I am new to R and I have tried searching for an answer. I read about quantile and the "partial" argument of sort, but my apologies if I am missing something obvious. I'm wondering if there is a way of doing the following:
- Take an unsorted data set and sort it on x
- Throw away the top N data points
- Throw away the bottom N data points
- Perform a regression
Like for example, if i have 400 data points, I might want to throw away the top 5 and bottom 5 data points (not throw away values that are top 5% etc like I believe quantile would be).

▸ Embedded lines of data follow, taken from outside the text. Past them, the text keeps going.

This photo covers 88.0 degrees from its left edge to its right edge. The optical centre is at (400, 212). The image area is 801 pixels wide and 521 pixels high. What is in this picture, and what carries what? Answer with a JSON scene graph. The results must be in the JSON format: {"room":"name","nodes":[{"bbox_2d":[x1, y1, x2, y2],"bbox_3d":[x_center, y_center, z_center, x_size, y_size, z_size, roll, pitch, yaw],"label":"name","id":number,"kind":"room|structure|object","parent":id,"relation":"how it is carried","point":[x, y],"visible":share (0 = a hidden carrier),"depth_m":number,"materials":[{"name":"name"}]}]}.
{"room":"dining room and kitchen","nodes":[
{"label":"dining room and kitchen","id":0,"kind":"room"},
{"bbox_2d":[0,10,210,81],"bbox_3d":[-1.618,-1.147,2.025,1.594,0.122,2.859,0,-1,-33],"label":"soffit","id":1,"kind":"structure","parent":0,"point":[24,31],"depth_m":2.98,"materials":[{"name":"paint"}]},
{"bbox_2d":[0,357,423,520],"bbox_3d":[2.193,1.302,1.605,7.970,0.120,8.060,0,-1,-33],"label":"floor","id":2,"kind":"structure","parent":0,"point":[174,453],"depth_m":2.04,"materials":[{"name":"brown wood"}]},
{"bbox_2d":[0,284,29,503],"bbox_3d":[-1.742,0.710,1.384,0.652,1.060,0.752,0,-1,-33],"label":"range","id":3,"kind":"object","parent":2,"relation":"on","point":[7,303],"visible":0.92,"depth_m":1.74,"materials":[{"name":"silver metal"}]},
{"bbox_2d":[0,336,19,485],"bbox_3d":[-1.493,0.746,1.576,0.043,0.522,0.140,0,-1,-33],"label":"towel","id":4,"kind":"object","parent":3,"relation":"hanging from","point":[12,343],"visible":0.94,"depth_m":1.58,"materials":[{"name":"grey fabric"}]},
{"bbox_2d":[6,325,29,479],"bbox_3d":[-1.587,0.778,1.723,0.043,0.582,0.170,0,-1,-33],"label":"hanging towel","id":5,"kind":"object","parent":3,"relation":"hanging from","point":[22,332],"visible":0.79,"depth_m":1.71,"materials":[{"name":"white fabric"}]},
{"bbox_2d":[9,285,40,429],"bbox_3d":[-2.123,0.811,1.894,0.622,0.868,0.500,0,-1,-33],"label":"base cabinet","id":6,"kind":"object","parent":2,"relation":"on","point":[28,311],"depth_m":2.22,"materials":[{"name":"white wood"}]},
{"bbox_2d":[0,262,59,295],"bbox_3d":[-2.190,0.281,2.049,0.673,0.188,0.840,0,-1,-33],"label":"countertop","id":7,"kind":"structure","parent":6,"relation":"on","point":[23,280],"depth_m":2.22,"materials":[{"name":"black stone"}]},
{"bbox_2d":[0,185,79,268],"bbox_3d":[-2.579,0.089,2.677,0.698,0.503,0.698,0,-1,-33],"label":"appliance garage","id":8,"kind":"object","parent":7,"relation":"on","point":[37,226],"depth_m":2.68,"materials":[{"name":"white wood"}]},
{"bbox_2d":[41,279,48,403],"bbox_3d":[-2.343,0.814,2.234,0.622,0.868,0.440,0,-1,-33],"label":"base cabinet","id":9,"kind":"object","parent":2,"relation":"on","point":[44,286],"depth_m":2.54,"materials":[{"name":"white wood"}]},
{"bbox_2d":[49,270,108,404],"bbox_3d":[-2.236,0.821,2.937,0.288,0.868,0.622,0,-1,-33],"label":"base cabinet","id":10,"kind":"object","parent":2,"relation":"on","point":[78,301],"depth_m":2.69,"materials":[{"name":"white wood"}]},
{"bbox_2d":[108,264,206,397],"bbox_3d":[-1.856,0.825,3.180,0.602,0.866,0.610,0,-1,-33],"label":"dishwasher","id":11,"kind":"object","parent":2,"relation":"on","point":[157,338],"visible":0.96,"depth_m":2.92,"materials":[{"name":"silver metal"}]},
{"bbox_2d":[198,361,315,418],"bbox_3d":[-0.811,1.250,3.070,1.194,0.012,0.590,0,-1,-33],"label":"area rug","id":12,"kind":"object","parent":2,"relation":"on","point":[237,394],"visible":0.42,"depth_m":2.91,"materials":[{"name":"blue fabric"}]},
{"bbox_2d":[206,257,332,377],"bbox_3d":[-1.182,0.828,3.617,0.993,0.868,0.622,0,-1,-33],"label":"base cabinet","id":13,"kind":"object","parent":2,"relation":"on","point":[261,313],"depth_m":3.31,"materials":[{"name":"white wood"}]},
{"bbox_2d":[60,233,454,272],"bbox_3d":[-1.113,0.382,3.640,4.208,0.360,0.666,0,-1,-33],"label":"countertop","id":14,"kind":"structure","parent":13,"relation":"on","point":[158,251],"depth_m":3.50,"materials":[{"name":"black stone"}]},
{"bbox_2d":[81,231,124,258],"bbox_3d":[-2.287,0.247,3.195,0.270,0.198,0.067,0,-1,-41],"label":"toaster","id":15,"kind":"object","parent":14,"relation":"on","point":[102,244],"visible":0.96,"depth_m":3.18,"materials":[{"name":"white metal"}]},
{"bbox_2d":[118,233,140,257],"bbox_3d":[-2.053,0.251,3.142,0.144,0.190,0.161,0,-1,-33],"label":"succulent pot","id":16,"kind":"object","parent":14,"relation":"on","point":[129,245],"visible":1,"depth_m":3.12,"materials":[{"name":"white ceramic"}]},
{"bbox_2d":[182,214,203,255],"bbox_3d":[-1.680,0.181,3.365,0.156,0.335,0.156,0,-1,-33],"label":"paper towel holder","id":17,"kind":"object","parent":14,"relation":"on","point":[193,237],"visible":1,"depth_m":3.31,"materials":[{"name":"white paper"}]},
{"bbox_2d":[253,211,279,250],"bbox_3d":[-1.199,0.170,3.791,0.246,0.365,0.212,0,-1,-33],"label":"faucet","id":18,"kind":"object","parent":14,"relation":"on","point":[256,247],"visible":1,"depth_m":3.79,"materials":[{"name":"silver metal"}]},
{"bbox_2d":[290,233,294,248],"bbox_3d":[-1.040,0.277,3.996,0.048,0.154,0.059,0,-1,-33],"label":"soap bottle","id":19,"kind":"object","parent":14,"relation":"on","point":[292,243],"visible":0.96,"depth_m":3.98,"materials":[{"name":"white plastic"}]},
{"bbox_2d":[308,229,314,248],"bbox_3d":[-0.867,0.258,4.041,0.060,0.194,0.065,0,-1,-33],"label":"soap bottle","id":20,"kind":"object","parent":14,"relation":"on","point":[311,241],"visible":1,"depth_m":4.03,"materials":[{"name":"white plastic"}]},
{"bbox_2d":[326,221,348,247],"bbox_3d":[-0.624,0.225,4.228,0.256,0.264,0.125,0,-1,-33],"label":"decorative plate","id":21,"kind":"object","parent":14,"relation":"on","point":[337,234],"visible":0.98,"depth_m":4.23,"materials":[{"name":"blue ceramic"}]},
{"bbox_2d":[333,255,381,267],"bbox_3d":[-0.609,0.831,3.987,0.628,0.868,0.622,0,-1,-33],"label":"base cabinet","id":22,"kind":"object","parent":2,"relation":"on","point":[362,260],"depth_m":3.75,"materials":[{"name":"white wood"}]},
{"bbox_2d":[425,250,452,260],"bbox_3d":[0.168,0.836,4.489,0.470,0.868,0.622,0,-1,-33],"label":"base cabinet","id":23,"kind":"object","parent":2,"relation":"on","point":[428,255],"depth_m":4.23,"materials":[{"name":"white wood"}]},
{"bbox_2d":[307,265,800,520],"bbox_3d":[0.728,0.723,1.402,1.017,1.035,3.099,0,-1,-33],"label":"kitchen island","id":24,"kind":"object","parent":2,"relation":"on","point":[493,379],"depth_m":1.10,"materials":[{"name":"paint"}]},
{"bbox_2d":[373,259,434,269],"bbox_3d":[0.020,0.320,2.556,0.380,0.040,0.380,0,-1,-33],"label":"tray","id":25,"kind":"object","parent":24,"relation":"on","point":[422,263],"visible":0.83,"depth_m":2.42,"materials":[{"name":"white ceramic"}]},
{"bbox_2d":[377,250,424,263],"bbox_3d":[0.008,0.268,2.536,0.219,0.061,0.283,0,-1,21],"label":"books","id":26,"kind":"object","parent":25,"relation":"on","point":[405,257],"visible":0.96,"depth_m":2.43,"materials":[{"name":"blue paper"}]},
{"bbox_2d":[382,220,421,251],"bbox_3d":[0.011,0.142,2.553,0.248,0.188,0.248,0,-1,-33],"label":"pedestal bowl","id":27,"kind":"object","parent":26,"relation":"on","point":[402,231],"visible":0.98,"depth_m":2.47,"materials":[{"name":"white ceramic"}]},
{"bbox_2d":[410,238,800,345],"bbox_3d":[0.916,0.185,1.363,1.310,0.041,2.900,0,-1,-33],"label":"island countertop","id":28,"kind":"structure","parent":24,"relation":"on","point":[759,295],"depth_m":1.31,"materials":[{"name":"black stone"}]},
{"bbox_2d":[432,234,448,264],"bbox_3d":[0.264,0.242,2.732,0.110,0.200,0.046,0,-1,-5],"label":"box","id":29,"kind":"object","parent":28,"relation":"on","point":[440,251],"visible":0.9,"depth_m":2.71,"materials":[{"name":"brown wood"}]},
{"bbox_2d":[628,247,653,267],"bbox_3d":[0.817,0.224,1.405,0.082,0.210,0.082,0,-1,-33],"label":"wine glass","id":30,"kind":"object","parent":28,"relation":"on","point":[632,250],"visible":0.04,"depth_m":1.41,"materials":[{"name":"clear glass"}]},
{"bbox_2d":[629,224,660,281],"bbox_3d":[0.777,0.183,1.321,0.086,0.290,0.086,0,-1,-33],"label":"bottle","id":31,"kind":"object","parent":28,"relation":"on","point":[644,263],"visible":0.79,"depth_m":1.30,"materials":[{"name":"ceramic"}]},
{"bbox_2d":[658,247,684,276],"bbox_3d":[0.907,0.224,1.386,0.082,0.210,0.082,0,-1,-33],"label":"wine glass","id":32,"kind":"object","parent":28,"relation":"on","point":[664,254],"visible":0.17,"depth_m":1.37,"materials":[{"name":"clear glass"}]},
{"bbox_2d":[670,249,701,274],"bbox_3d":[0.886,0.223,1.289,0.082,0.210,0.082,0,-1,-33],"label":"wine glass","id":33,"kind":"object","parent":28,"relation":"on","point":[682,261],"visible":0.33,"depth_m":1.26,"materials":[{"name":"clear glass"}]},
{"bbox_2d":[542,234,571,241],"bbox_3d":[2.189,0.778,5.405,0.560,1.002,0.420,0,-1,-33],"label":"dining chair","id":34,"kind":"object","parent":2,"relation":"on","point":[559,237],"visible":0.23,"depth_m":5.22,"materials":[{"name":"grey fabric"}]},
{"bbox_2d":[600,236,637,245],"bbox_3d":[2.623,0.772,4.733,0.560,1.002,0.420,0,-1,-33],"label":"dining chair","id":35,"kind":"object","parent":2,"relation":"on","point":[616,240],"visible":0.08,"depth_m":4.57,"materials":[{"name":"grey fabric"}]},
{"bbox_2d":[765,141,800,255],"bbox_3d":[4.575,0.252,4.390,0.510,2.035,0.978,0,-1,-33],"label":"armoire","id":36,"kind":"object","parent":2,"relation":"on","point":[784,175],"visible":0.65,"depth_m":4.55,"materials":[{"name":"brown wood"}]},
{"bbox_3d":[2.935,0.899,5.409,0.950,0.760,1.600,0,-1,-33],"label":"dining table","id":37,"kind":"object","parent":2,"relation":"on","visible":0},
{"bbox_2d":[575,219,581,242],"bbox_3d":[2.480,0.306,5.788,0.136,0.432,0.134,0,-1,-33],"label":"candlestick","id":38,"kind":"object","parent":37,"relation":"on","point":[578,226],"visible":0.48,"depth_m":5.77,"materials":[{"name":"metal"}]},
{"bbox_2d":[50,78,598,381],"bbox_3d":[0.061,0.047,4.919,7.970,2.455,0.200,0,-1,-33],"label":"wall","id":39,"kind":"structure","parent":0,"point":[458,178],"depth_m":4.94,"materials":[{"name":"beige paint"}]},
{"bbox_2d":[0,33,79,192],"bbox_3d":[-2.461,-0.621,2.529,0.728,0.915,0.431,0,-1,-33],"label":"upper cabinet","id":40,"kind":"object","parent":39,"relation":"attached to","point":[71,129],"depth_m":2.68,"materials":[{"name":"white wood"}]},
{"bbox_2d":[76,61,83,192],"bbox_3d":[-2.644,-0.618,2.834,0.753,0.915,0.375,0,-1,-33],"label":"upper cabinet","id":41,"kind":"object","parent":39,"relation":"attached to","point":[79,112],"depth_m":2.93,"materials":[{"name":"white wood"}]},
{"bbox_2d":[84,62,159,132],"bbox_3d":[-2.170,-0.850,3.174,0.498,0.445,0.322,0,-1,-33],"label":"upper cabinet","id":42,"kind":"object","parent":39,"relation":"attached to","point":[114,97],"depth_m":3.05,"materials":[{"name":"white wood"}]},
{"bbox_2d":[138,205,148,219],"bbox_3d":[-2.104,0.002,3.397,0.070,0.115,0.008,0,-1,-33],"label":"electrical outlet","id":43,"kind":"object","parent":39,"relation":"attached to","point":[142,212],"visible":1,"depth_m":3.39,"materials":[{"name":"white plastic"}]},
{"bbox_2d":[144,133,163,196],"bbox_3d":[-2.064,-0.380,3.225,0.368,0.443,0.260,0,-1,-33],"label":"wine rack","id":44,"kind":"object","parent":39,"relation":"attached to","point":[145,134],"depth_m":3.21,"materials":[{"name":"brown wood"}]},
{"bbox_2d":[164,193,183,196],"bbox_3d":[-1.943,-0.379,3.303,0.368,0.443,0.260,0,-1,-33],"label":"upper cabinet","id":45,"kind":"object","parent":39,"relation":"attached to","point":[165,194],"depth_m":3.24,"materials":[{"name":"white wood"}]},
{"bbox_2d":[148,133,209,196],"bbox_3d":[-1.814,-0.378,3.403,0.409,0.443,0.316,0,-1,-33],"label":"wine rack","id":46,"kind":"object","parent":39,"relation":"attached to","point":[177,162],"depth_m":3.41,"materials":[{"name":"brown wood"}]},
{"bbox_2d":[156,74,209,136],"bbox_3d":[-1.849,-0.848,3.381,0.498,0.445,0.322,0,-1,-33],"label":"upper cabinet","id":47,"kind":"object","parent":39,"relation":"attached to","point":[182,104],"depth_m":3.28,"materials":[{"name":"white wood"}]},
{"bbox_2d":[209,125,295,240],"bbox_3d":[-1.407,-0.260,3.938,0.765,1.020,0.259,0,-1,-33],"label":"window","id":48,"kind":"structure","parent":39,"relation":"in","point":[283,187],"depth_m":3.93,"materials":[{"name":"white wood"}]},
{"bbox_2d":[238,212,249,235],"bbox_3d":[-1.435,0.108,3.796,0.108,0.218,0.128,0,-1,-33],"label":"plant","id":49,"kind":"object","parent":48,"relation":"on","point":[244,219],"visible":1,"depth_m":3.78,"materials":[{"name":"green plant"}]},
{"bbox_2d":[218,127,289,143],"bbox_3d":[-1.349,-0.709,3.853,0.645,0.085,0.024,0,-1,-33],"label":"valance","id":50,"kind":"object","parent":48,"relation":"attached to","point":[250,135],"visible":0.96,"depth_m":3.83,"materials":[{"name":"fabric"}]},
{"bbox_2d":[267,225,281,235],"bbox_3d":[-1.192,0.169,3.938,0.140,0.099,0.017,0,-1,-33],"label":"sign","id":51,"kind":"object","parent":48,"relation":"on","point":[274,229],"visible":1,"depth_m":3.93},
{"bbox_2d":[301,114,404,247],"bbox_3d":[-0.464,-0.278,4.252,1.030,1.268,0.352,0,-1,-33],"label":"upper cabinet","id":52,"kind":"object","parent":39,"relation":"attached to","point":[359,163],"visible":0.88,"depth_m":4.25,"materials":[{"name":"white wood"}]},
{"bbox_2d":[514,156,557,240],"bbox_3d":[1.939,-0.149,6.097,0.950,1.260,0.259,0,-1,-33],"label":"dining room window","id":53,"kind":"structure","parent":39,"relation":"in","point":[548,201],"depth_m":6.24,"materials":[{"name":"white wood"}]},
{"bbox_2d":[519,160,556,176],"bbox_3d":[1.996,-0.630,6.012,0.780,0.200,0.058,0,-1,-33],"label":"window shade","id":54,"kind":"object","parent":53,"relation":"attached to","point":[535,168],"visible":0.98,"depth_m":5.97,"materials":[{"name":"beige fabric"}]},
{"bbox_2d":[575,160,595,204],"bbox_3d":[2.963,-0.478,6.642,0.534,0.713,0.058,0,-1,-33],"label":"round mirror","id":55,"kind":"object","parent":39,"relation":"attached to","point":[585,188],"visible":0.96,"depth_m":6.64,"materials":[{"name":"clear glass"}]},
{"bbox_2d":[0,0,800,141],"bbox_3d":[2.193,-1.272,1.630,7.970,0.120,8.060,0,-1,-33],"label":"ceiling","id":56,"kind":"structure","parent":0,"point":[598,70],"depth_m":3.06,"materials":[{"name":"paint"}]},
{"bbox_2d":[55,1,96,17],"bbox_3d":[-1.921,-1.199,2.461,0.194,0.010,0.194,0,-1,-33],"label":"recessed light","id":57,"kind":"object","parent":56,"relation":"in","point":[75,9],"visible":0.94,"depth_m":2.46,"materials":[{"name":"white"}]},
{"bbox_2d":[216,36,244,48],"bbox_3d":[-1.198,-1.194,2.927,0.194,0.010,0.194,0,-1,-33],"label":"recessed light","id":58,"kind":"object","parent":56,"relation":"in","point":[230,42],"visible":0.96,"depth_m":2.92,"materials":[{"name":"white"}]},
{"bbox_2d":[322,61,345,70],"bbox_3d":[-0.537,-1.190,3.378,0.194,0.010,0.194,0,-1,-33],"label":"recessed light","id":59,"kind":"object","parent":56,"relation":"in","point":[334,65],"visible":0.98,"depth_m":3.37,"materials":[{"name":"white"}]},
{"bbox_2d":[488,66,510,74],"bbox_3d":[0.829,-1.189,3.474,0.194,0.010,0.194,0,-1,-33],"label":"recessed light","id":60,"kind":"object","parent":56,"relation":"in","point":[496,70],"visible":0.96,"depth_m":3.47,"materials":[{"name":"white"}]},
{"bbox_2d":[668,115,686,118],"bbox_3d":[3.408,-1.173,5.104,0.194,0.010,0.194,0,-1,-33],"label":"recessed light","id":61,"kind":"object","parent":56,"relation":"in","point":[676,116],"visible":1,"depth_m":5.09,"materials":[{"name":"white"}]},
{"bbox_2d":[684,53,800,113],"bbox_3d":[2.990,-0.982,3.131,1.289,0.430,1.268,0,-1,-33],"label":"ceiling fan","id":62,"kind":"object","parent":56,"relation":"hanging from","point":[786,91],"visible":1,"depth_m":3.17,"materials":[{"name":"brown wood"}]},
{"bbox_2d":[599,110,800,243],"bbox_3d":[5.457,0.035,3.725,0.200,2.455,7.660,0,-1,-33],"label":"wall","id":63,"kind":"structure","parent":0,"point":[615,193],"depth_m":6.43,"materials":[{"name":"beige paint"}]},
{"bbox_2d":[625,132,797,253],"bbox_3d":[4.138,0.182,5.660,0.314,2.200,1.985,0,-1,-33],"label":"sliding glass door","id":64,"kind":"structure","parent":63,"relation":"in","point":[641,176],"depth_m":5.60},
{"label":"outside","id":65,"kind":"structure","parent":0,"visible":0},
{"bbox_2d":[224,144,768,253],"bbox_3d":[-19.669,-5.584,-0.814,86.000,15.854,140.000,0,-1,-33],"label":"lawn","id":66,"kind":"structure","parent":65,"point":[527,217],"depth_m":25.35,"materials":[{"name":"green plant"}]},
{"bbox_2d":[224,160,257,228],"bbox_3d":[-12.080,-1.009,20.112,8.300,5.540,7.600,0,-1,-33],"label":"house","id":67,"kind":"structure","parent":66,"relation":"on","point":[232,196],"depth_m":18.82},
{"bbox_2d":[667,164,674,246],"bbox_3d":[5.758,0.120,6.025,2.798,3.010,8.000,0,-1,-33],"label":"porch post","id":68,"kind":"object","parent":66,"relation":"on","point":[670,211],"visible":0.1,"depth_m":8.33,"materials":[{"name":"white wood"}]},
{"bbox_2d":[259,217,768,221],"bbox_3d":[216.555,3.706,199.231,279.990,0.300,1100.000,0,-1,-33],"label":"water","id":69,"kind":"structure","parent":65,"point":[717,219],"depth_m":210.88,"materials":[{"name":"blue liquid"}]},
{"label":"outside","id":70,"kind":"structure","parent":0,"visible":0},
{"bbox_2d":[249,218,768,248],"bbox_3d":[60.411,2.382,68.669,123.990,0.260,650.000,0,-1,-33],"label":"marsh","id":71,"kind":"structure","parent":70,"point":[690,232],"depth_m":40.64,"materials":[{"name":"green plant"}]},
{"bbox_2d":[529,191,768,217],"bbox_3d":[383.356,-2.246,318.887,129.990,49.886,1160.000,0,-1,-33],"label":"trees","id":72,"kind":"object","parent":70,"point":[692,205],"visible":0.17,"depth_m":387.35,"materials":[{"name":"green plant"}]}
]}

Here's the code I have so far for performing the regression (some of the "if"-statements get a little complicated, so I left most of them out to try to simplify things):
Everything is in the dataframe "dependencies."

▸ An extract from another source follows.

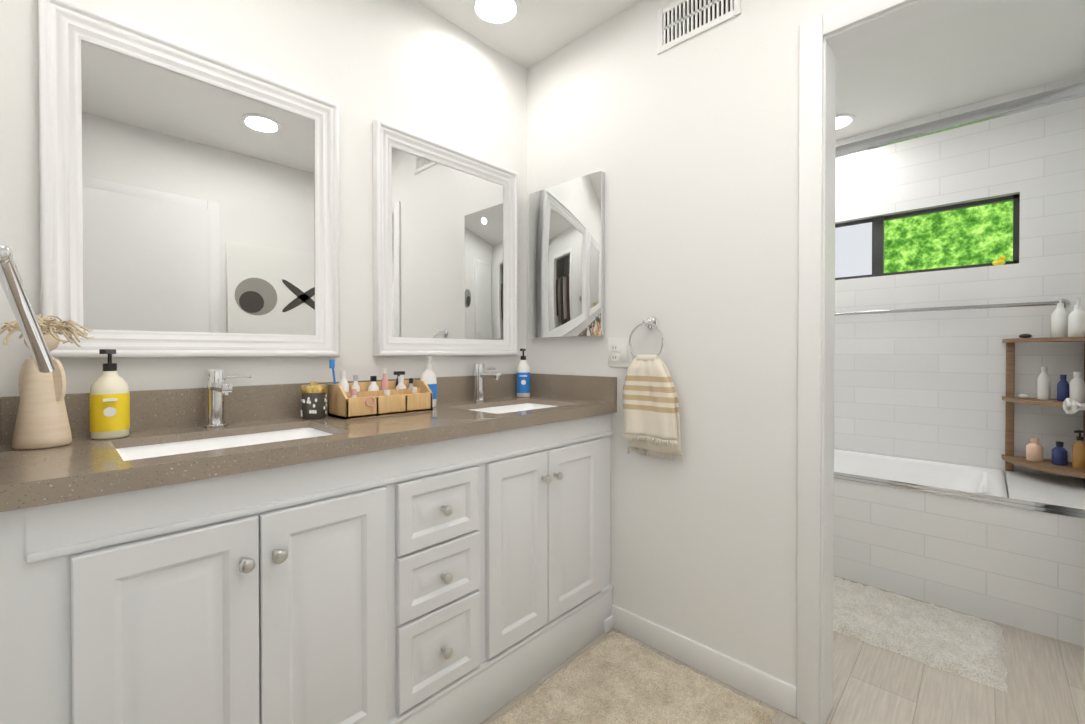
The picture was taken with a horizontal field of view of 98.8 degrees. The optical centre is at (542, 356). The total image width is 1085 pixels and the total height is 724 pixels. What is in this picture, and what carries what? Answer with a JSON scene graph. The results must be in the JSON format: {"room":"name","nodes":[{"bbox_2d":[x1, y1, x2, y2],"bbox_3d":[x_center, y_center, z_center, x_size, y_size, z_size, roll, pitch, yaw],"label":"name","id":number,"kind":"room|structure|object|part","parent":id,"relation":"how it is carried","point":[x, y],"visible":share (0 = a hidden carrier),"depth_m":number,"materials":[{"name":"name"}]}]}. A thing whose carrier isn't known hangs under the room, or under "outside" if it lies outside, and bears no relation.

myY <- dependencies$yValue
myX0 <- dependencies$xValue
if ( timeInterval == 0 ) {
cat("A","\n")
myY <- dependencies$yValueAlternate
} else if ( timeInterval == 1 ) {
myX1 <- dependencies$xValueAlternate
}
##Add truncation step
if ( timeInterval == 0 ){
myLm <- lm(myY~myX0,dependencies)
} else if ( timeInterval == 1){
myLm <- lm(myY~myX0+myX1,dependencies)
}
print(myLm)
intercept <- coef(myLm)["(Intercept)"]
beta1 <- coef(myLm)["myX0"]
Thanks for reading and any advice/direction you can give.